Idaho RPC 8.5 provides that “a lawyer admitted to practice in this jurisdiction is subject to disciplinary authority of this jurisdiction, regardless where the lawyer’s conduct occurs.”  The commentary to the rule notes that a lawyer may be “potentially subject to more than one set of rules for professional conduct” which impose different obligations.  The RPC attempts to deal with this situation with a “choice of law” clause that provides that the conduct of a lawyer shall only be subject to one set of rules of professional conduct at any time.  Idaho RPC 8.5(b) states that the rule of the jurisdiction in which a tribunal sits governs conduct in connection with a matter pending before a tribunal and, for any other conduct, the rules of the jurisdiction in which the lawyers conduct occurred shall apply.  In other words, if a tribal RPC exists, the tribal RPC likely applies in lieu of the Idaho RPC for attorney conduct taking place within Indian Country. 

 

It is unclear what rules might apply to attorney conduct within Indian Country if no tribal RPC exists.  The safest course would be for the attorney to act in a manner consistent with the ethical obligations of the jurisdiction where he or she is licensed to practice at all times.  Indian Country is not “an ethics‑free zone.” 

 

Which jurisdiction’s rules might apply is often an issue that arises in the representation of tribal governments.  The State Bar of Arizona addressed whether a tribe’s or the state’s ethical rules applied to certain attorney conduct in Opinion 90‑19.  In that Opinion, the inquiring attorney was a member of both the Arizona Bar and the Navajo Nation Bar.  The ethical rules of the two bars were in conflict on an issue concerning judicial appointments for indigent defendants.  Under the Arizona rules, the attorney would have been obligated to decline an appointment due to conflict of interest.  However, under the Navajo Nation’s rules, the attorney was obligated to accept the appointment.  In answering the inquiring attorney’s dilemma, the Arizona State Bar concluded:

 

[A]n attorney who’s a member of both the Arizona and Navajo Nation Bars, and who was appointed by a Navajo Nation Court to represent an indigent Navajo citizen in a criminal proceeding before a Navajo Court, is not subject to disciplinary action by the State Bar of Arizona if the attorney complies with the Navajo Nation ethical rules and court directives. 

 

In reaching that conclusion, the Arizona State Bar considered its version of Idaho RPC 8.5 and determined that the Navajo rules applied to the particular situation. 

 

            A similar conclusion was reached concerning the unauthorized practice of law in Arizona State Bar Opinion 99‑13.  There, the State Bar determined that an Arizona attorney may permit his non‑lawyer paralegal, who was a licensed tribal advocate in the Salt River Pima Maricopa Tribal Court, to represent clients in tribal court if the court rules so permit because that court’s rules govern the conduct.  The Arizona State Bar concluded that such representation will not run afoul of the Arizona lawyer’s duty to not assist in the unauthorized practice of law (Arizona RPC 5.3) as long as the paralegal’s representation is limited to tribal court.  Copies of Arizona Stat Bar Opinions 90‑19 and 99‑13 follow this paper.  There do not appear to be any formal Idaho ethics opinions addressing these issues. 

 

D.                Conclusion - A Call for Comparative Ethics

            As the number of cases concerning Indian legal interests continue to rise, it becomes increasingly important for all Idaho practitioners to be familiar with Indian law.  In an effort to increase Idaho attorney knowledge of Indian law, in March 2004, the Indian Law Section presented the Idaho State Bar Board of Commissioners with a resolution urging the Commission to consider adding Indian law as a topic on the Idaho Bar Exam.  On February 16, 2006, the Indian Law Section received a response from the Idaho State Bar.  The State Bar had considered amending topics of subject areas for the Idaho State Bar Examination questions to include Indian law at both its November 2005 and January 2006 meetings.  The Board of Commissioners voted not to add any additional new topics or subtopics to the Exam. 

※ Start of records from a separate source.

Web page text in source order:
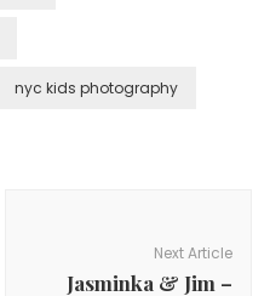
nyc kids photography
Next Article
Jasminka & Jim –
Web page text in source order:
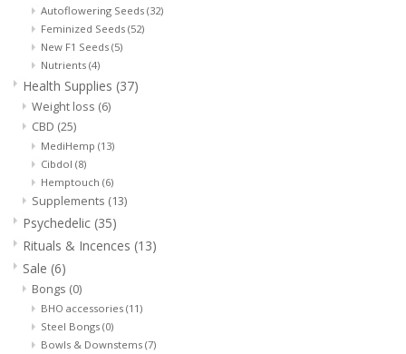
Autoflowering Seeds (32)
Feminized Seeds (52)
New F1 Seeds (5)
Nutrients (4)
Health Supplies (37)
Weight loss (6)
CBD (25)
MediHemp (13)
Cibdol (8)
Hemptouch (6)
Supplements (13)
Psychedelic (35)
Rituals & Incences (13)
Sale (6)
Bongs (0)
BHO accessories (11)
Steel Bongs (0)
Bowls & Downstems (7)
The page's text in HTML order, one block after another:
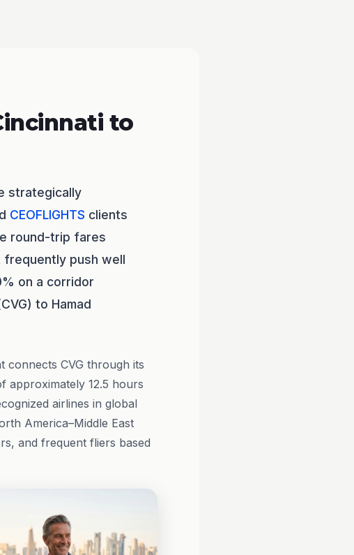
to
strategically
CEOFLIGHTS clients
round-trip fares
frequently push well
on a corridor
to Hamad
connects CVG through its
approximately 12.5 hours
airlines in global
America–Middle East
and frequent fliers based
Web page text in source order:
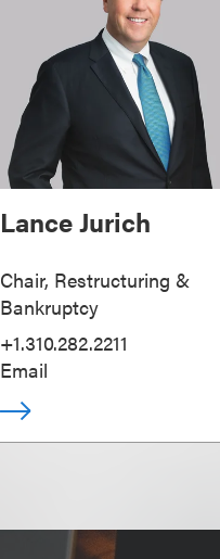
Lance Jurich
Chair, Restructuring &
Bankruptcy
+1.310.282.2211
Email
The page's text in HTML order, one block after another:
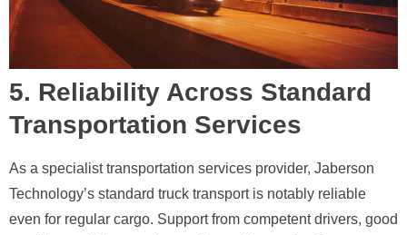
5. Reliability Across Standard
Transportation Services
As a specialist transportation services provider, Jaberson
Technology’s standard truck transport is notably reliable
even for regular cargo. Support from competent drivers, good
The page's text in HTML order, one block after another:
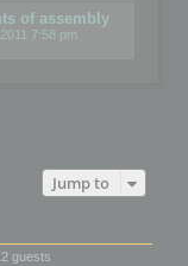
of assembly
7:58 pm
Jump to
guests
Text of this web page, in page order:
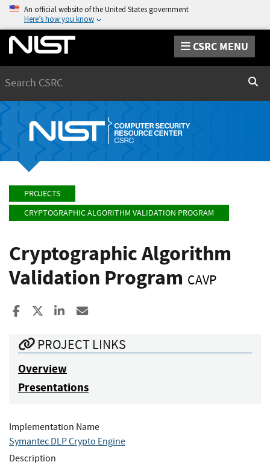
An official website of the United States government
Here’s how you know
CSRC MENU
PROJECTS
CRYPTOGRAPHIC ALGORITHM VALIDATION PROGRAM
Cryptographic Algorithm
Validation Program CAVP
Share to Facebook
Share to XShare to LinkedIn
PROJECT LINKS
Overview
Presentations
Implementation Name
Symantec DLP Crypto Engine
Description
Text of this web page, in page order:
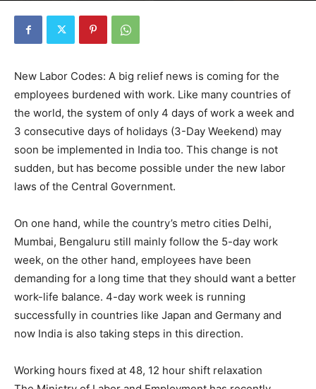
New Labor Codes: A big relief news is coming for the
employees burdened with work. Like many countries of
the world, the system of only 4 days of work a week and
3 consecutive days of holidays (3-Day Weekend) may
soon be implemented in India too. This change is not
sudden, but has become possible under the new labor
laws of the Central Government.
On one hand, while the country’s metro cities Delhi,
Mumbai, Bengaluru still mainly follow the 5-day work
week, on the other hand, employees have been
demanding for a long time that they should want a better
work-life balance. 4-day work week is running
successfully in countries like Japan and Germany and
now India is also taking steps in this direction.
Working hours fixed at 48, 12 hour shift relaxation
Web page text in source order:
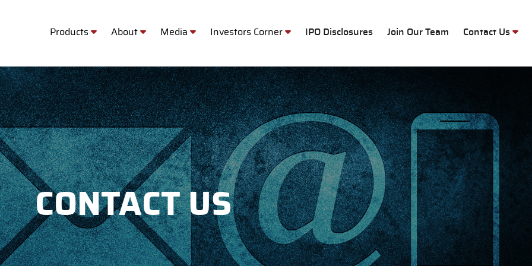
Products About Media Investors Corner IPO Disclosures Join Our Team Contact Us
CONTACT US
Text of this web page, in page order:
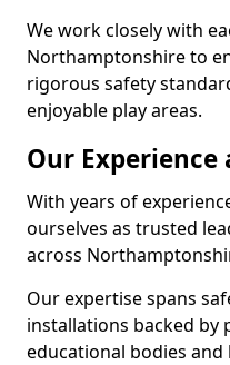
We work closely with
Northamptonshire to
rigorous safety
enjoyable play areas.
Our Experience
With years of
ourselves as trusted
across
Our expertise spans
installations backed by
educational bodies and
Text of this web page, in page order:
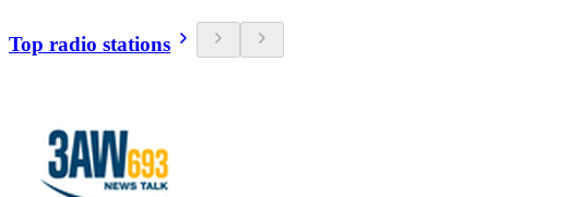
Top radio stations
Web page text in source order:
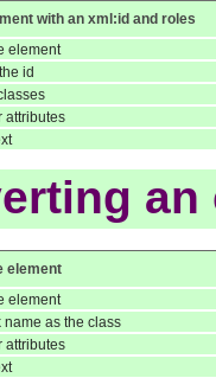
with an xml:id and roles
element
id
attributes
element
element
as the class
attributes
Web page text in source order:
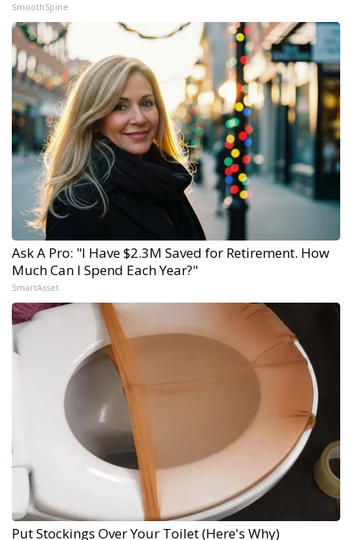
SmoothSpine
Ask A Pro: "I Have $2.3M Saved for Retirement. How
Much Can I Spend Each Year?"
SmartAsset
Put Stockings Over Your Toilet (Here's Why)
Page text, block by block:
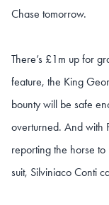
Chase tomorrow.
There’s £1m up for
feature, the King
bounty will be safe
overturned. And with
reporting the horse
suit, Silviniaco Conti
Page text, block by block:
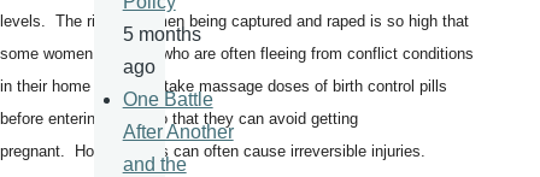
levels. The risk of women being captured and raped is so high that
some women and girls who are often fleeing from conflict conditions
in their home countries take massage doses of birth control pills
before entering Libya so that they can avoid getting
pregnant. However, this can often cause irreversible injuries.
5 months
ago
One Battle
After Another
and the
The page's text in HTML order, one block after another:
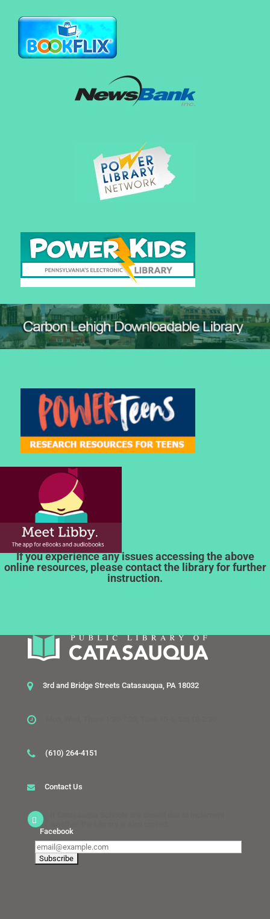
If you experience any issues accessing the above
online resources, please contact the library for further
instruction.
3rd and Bridge Streets Catasauqua, PA 18032
(610) 264-4151
Contact Us
Facebook
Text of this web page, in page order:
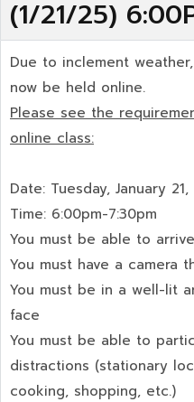
(1/21/25)
Due to inclement
now be held online.
Please see the
online class:
Date: Tuesday, January 21,
Time: 6:00pm-7:30pm
You must be able to
You must have a camera
You must be in a well-lit
face
You must be able to
distractions (stationary
cooking, shopping, etc.)
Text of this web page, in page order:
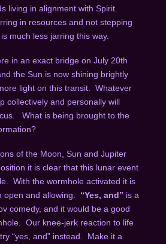
living in alignment with Spirit.
in resources and not stepping
much less jarring this way.
in an exact bridge on July 20th
the Sun is now shining brightly
light on this transit. Whatever
collectively and personally will
What is being brought to the
of the Moon, Sun and Jupiter
it is clear that this lunar event
With the wormhole activated it is
open and allowing. “Yes, and” is a
comedy, and it would be a good
Our knee-jerk reaction to life
“yes, and” instead. Make it a
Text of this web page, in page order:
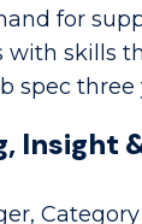
for
with skills
spec three
Insight
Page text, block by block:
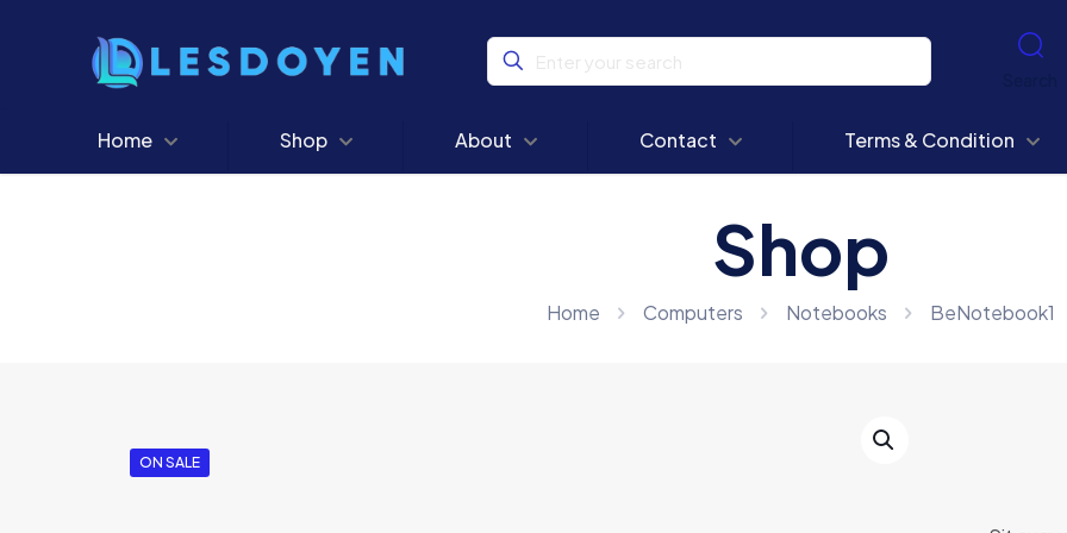
Home Shop About Contact Terms & Condition
Shop
Home Computers Notebooks BeNotebook1
ON SALE
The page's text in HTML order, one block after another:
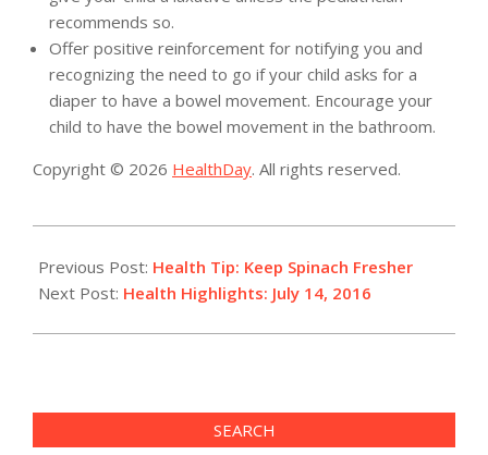
recommends so.
Offer positive reinforcement for notifying you and
recognizing the need to go if your child asks for a
diaper to have a bowel movement. Encourage your
child to have the bowel movement in the bathroom.
Copyright © 2026 HealthDay. All rights reserved.
07-
14
Previous Post: Health Tip: Keep Spinach Fresher
Next Post: Health Highlights: July 14, 2016
SEARCH
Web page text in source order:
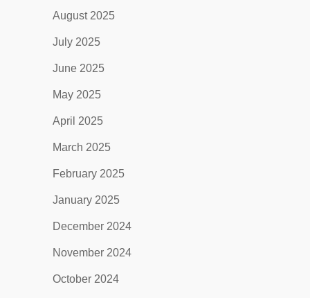
August 2025
July 2025
June 2025
May 2025
April 2025
March 2025
February 2025
January 2025
December 2024
November 2024
October 2024
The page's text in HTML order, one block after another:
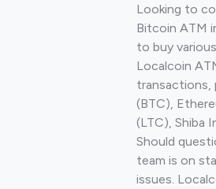
Looking to
Bitcoin ATM
to buy
Localcoin
transactions,
(BTC),
(LTC), Shiba
Should
team is on
issues.
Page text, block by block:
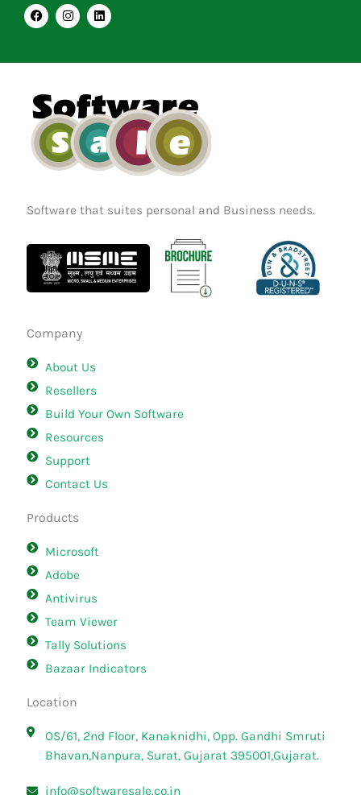
F
a
c
k
I
n
s
m
L
i
n
n
Software that suites personal and Business needs.
Company
About Us
Resellers
Build Your Own Software
Resources
Support
Contact Us
Products
Microsoft
Adobe
Antivirus
Team Viewer
Tally Solutions
Bazaar Indicators
Location
OS/61, 2nd Floor, Kanaknidhi, Opp. Gandhi Smruti
Bhavan,Nanpura, Surat, Gujarat 395001,Gujarat.
info@softwaresale.co.in
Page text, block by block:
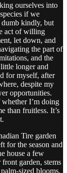
ourselves into
if we
dumb kindly, but
act of willing
let down, and
the part of
and the
longer and
for myself, after
despite my
opportunities.
I’m doing
than fruitless. It’s
Tire garden
for the season and
house a few
garden, stems
sized blooms.
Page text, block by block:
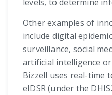
levels, to determine
Other examples of
include digital
surveillance, social
artificial intelligence
Bizzell uses real-time
eIDSR (under the
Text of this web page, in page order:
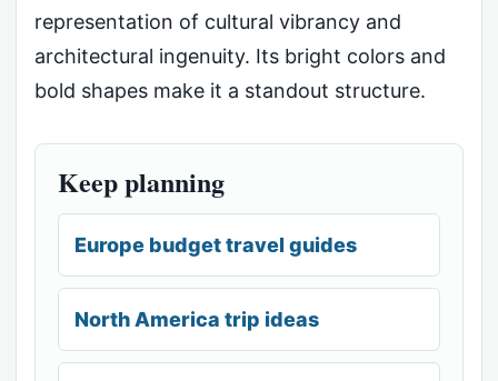
representation of cultural vibrancy and
architectural ingenuity. Its bright colors and
bold shapes make it a standout structure.
Keep planning
Europe budget travel guides
North America trip ideas
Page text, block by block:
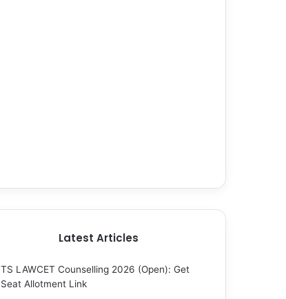
Latest Articles
TS LAWCET Counselling 2026 (Open): Get
Seat Allotment Link
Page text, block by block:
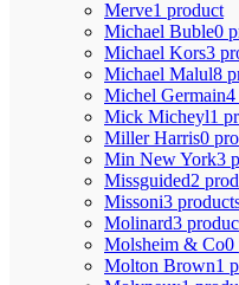
Merve1 product
Michael Buble0
Michael Kors3
Michael Malul8
Michel Germain4
Mick Micheyl1
Miller Harris0
Min New York3
Missguided2
Missoni3
Molinard3
Molsheim & Co0
Molton Brown1
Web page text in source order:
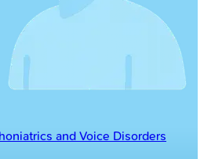
and Voice Disorders
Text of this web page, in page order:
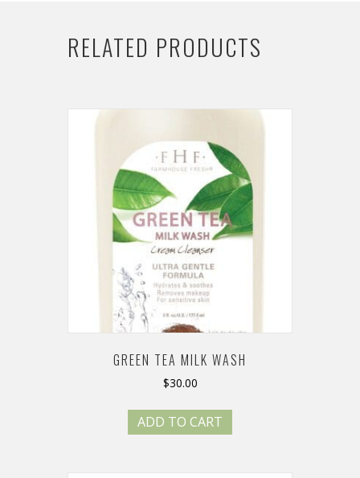
RELATED PRODUCTS
GREEN TEA MILK WASH
$30.00
ADD TO CART
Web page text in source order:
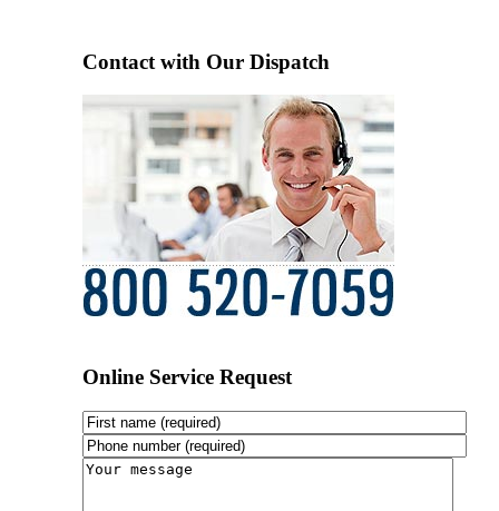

            In his February 16, 2006 letter to the author, the Honorable Rick Carnaroli, President of the Idaho State Bar, recognized “the importance of lawyers being able to recognize when an Indian law issue is relevant to a case or legal problem” and indicated a commitment to considering other means of better educating all Idaho lawyers about Indian law issues without simply adding Indian law to the Bar Exam.  I appreciate the Bar Commission’s approach to this difficult issue.  There is no one‑size fits all approach for educating the legal community about Indian law. 

            More attention must be given to professional conduct in trans‑jurisdictional practice.  Idaho can look to the ethical considerations facing attorneys practicing in the European Union.  There, as here, practicing within another sovereign nation requires attorneys interacting with tribal clients to determine which ethics rules apply and to identify cultural differences between those ethics rules.  Whether it be as a topic on a bar exam, part of the practical skills training for all new lawyers, or done through more aggressive continuing legal education, Idaho attorneys must not only understand Indian law and its implications for their clients, we must be conscious of the nuanced ethical rules that might apply to attorney conduct on tribal lands. 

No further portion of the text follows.